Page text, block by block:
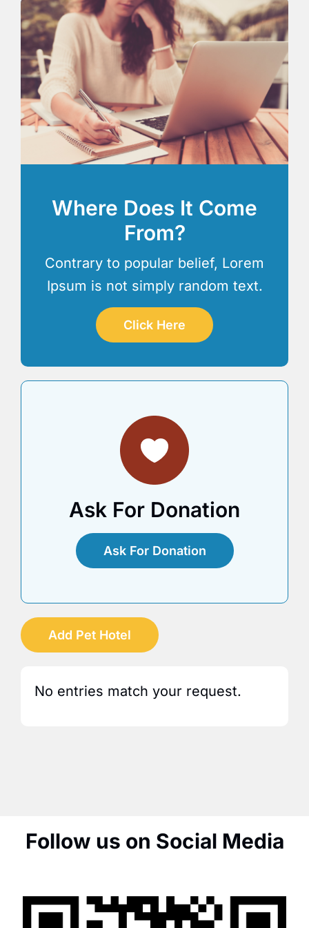
Where Does It Come
From?
Contrary to popular belief, Lorem
Ipsum is not simply random text.
Click Here
Ask For Donation
Ask For Donation
Add Pet Hotel
No entries match your request.
Follow us on Social Media
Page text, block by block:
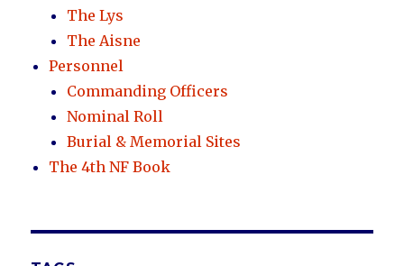
The Lys
The Aisne
Personnel
Commanding Officers
Nominal Roll
Burial & Memorial Sites
The 4th NF Book
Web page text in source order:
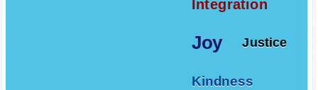
Integration
Joy Justice
Kindness
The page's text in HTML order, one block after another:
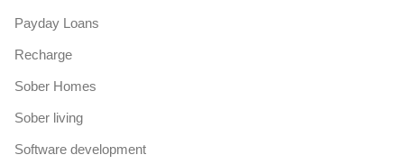
Payday Loans
Recharge
Sober Homes
Sober living
Software development
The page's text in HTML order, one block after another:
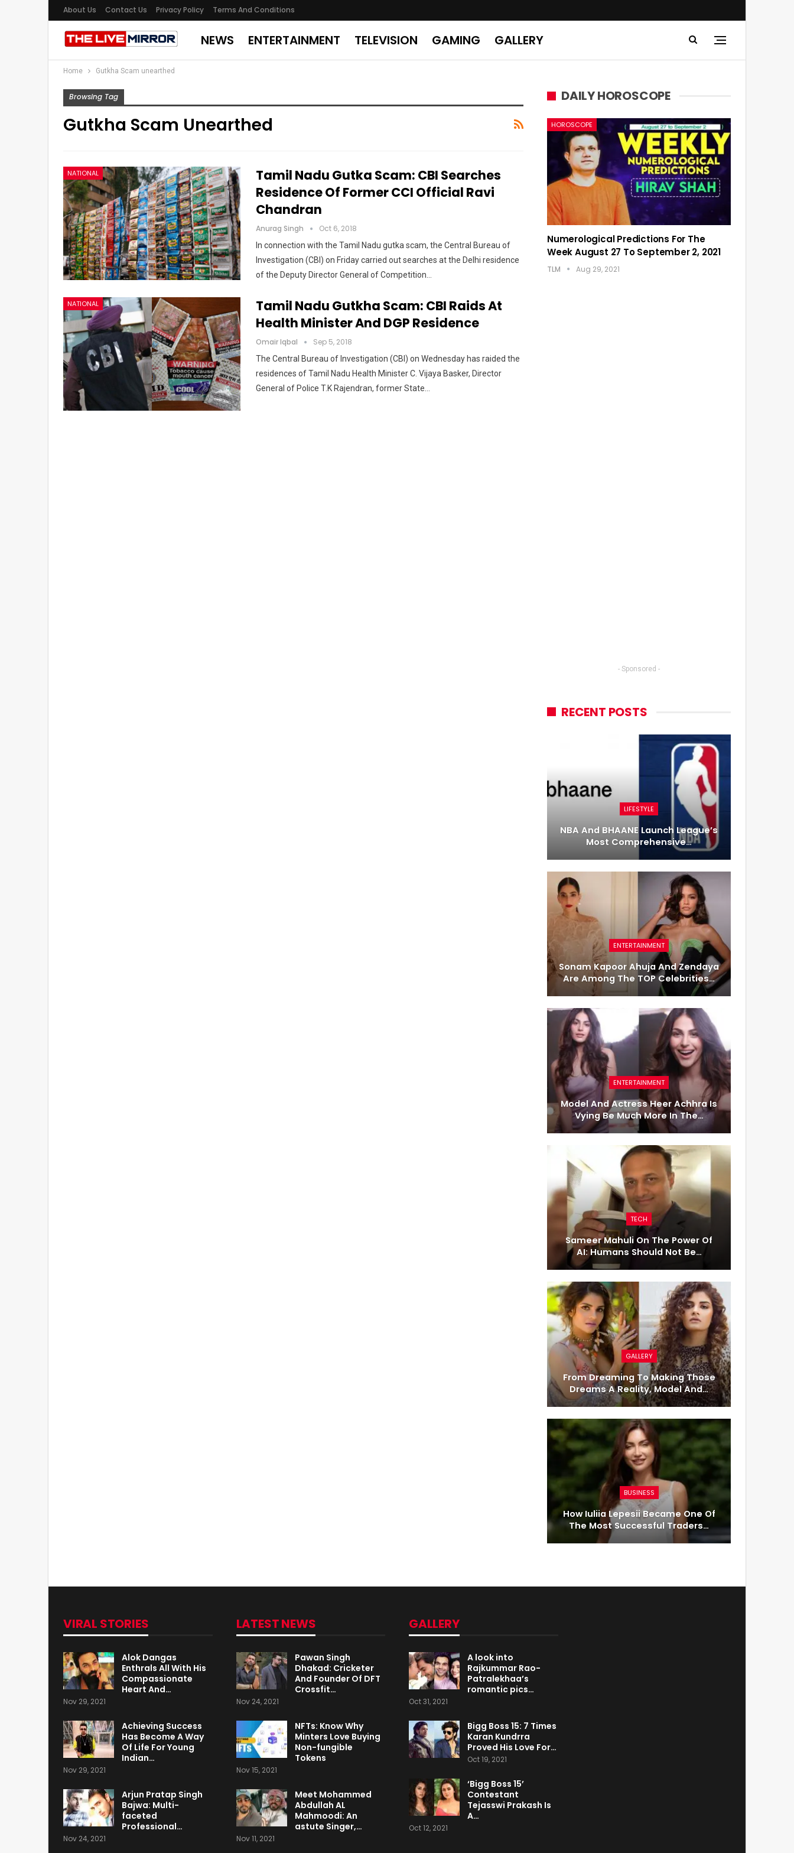
About Us Contact Us Privacy Policy Terms And Conditions
NEWS ENTERTAINMENT TELEVISION GAMING GALLERY
Home Gutkha Scam unearthed
Browsing Tag
Gutkha Scam Unearthed
NATIONAL
Tamil Nadu Gutka Scam: CBI Searches
Residence Of Former CCI Official Ravi
Chandran
Anurag Singh Oct 6, 2018
In connection with the Tamil Nadu gutka scam, the Central Bureau of
Investigation (CBI) on Friday carried out searches at the Delhi residence
of the Deputy Director General of Competition…
NATIONAL
Tamil Nadu Gutkha Scam: CBI Raids At
Health Minister And DGP Residence
Omair Iqbal Sep 5, 2018
The Central Bureau of Investigation (CBI) on Wednesday has raided the
residences of Tamil Nadu Health Minister C. Vijaya Basker, Director
General of Police T.K Rajendran, former State…
DAILY HOROSCOPE
HOROSCOPE
Numerological Predictions For The
Week August 27 To September 2, 2021
TLM Aug 29, 2021
- Sponsored -
RECENT POSTS
LIFESTYLE
NBA And BHAANE Launch League’s
Most Comprehensive…
ENTERTAINMENT
Sonam Kapoor Ahuja And Zendaya
Are Among The TOP Celebrities…
ENTERTAINMENT
Model And Actress Heer Achhra Is
Vying Be Much More In The…
TECH
Sameer Mahuli On The Power Of
AI: Humans Should Not Be…
GALLERY
From Dreaming To Making Those
Dreams A Reality, Model And…
BUSINESS
How Iuliia Lepesii Became One Of
The Most Successful Traders…
VIRAL STORIES
Alok Dangas
Enthrals All With His
Compassionate
Heart And…
Nov 29, 2021
Achieving Success
Has Become A Way
Of Life For Young
Indian…
Nov 29, 2021
Arjun Pratap Singh
Bajwa: Multi-
faceted
Professional…
Nov 24, 2021
LATEST NEWS
Pawan Singh
Dhakad: Cricketer
And Founder Of DFT
Crossfit…
Nov 24, 2021
NFTs: Know Why
Minters Love Buying
Non-fungible
Tokens
Nov 15, 2021
Meet Mohammed
Abdullah AL
Mahmoodi: An
astute Singer,…
Nov 11, 2021
GALLERY
A look into
Rajkummar Rao-
Patralekhaa’s
romantic pics…
Oct 31, 2021
Bigg Boss 15: 7 Times
Karan Kundrra
Proved His Love For…
Oct 19, 2021
‘Bigg Boss 15’
Contestant
Tejasswi Prakash Is
A…
Oct 12, 2021
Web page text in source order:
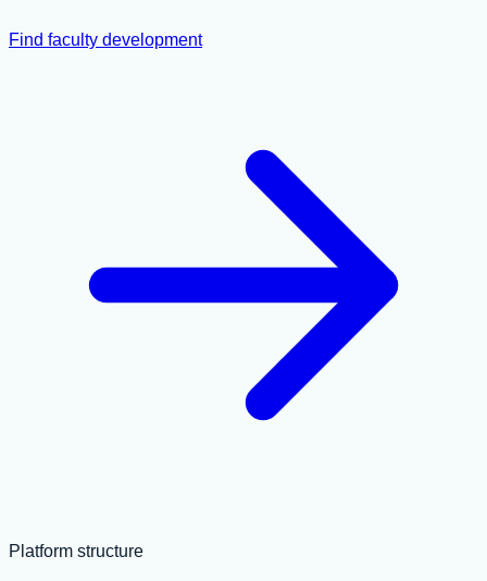
Find faculty development
Platform structure
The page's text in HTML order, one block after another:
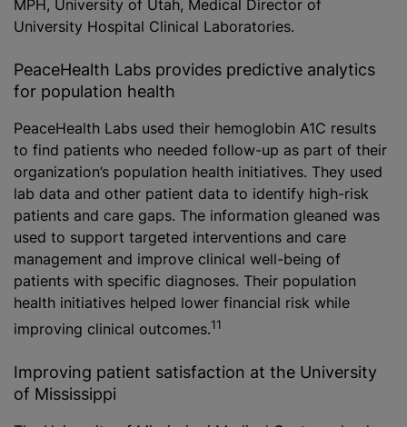
MPH, University of Utah, Medical Director of
University Hospital Clinical Laboratories.
PeaceHealth Labs provides predictive analytics
for population health
PeaceHealth Labs used their hemoglobin A1C results
to find patients who needed follow-up as part of their
organization’s population health initiatives. They used
lab data and other patient data to identify high-risk
patients and care gaps. The information gleaned was
used to support targeted interventions and care
management and improve clinical well-being of
patients with specific diagnoses. Their population
health initiatives helped lower financial risk while
improving clinical outcomes.11
Improving patient satisfaction at the University
of Mississippi
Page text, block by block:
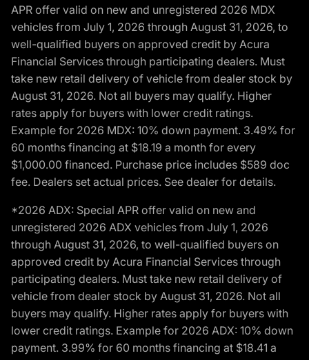
APR offer valid on new and unregistered 2026 MDX
vehicles from July 1, 2026 through August 31, 2026, to
well-qualified buyers on approved credit by Acura
Financial Services through participating dealers. Must
take new retail delivery of vehicle from dealer stock by
August 31, 2026. Not all buyers may qualify. Higher
rates apply for buyers with lower credit ratings.
Example for 2026 MDX: 10% down payment. 3.49% for
60 months financing at $18.19 a month for every
$1,000.00 financed. Purchase price includes $589 doc
fee. Dealers set actual prices. See dealer for details.
*2026 ADX: Special APR offer valid on new and
unregistered 2026 ADX vehicles from July 1, 2026
through August 31, 2026, to well-qualified buyers on
approved credit by Acura Financial Services through
participating dealers. Must take new retail delivery of
vehicle from dealer stock by August 31, 2026. Not all
buyers may qualify. Higher rates apply for buyers with
lower credit ratings. Example for 2026 ADX: 10% down
payment. 3.99% for 60 months financing at $18.41 a
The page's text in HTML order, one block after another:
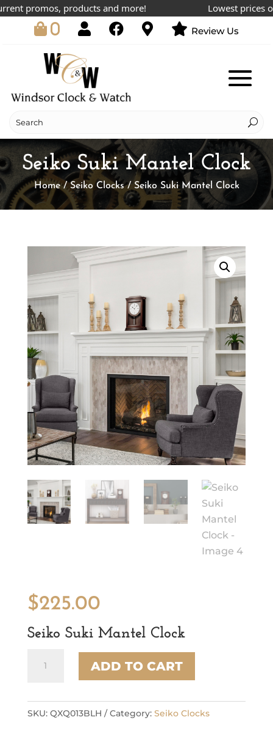
promos, products and more! Lowest prices
0 Review Us
Seiko Suki Mantel Clock
Home/Seiko Clocks/ Seiko Suki Mantel Clock
$225.00
Seiko Suki Mantel Clock
Suki
quantity
ADD TO CART
SKU: QXQ013BLH Category: Seiko Clocks
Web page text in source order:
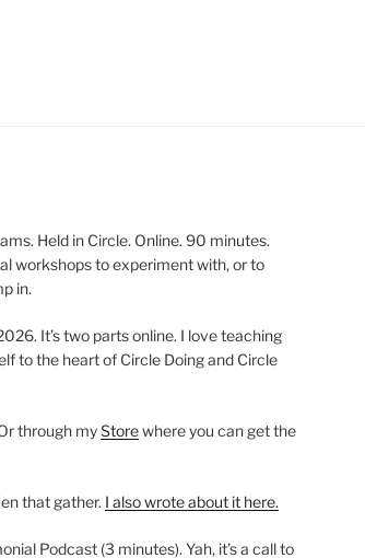
Held in Circle. Online. 90 minutes.
workshops to experiment with, or to
in.
It’s two parts online. I love teaching
to the heart of Circle Doing and Circle
through myStorewhere you can get the
that gather. I also wrote about it here.
Podcast (3 minutes). Yah, it’s a call to
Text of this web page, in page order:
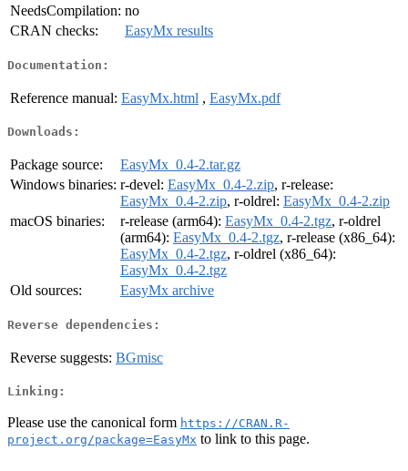
NeedsCompilation: no
CRAN checks:
EasyMx results
Documentation:
Reference manual: EasyMx.html , EasyMx.pdf
Downloads:
Package source:
EasyMx_0.4-2.tar.gz
Windows binaries: r-devel: EasyMx_0.4-2.zip, r-release:
EasyMx_0.4-2.zip, r-oldrel: EasyMx_0.4-2.zip
macOS binaries:
r-release (arm64): EasyMx_0.4-2.tgz, r-oldrel
(arm64): EasyMx_0.4-2.tgz, r-release (x86_64):
EasyMx_0.4-2.tgz, r-oldrel (x86_64):
EasyMx_0.4-2.tgz
Old sources:
EasyMx archive
Reverse dependencies:
Reverse suggests: BGmisc
Linking:
Please use the canonical form https://CRAN.R-
project.org/package=EasyMx to link to this page.
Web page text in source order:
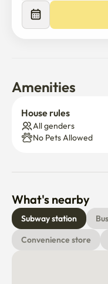
☕️ 카페 도보 1분
🛍️ 다이소 도보 3분
Amenities
House rules
All genders
No Pets Allowed
What's nearby
Subway station
Convenience store
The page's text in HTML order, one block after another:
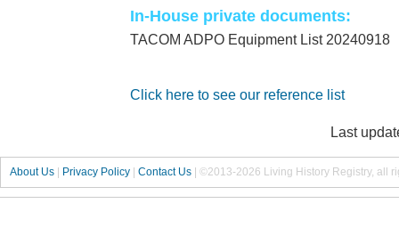
In-House private documents:
TACOM ADPO Equipment List 20240918
Click here to see our reference list
Last
About Us | Privacy Policy | Contact Us | ©2013-2026 Living History Registry, all
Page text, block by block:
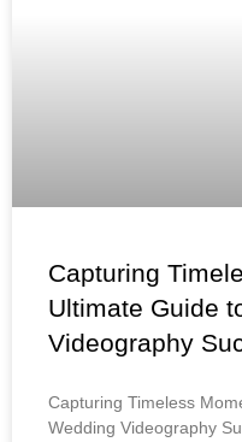
Capturing
Ultimate Guide
Videography
Capturing Timeless
Wedding Videography
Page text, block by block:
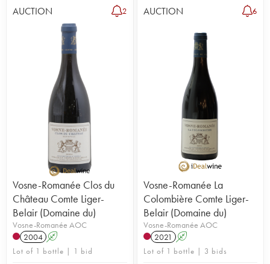
AUCTION 2
Vosne-Romanée Clos du
Château Comte Liger-
Belair (Domaine du)
Vosne-Romanée AOC
2004 A
Lot of 1 bottle | 1 bid
AUCTION 6
Vosne-Romanée La
Colombière Comte Liger-
Belair (Domaine du)
Vosne-Romanée AOC
2021 A
Lot of 1 bottle | 3 bids

_ _ _ _ _ _ _

Pull out each line of the records holding the string "development".

#### [Exercise solution]
Software development
Find faculty development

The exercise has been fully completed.